▶ _About this exercise_
In the records below, find the line containing "Forgot your password?" and restate it and all lines after it exactly, through the last line.

Dataset excerpts:
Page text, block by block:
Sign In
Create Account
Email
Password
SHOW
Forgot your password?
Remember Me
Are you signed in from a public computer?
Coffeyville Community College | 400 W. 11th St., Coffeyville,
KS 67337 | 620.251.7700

▶ _Answer for this exercise_
Forgot your password?
Remember Me
Are you signed in from a public computer?
Coffeyville Community College | 400 W. 11th St., Coffeyville,
KS 67337 | 620.251.7700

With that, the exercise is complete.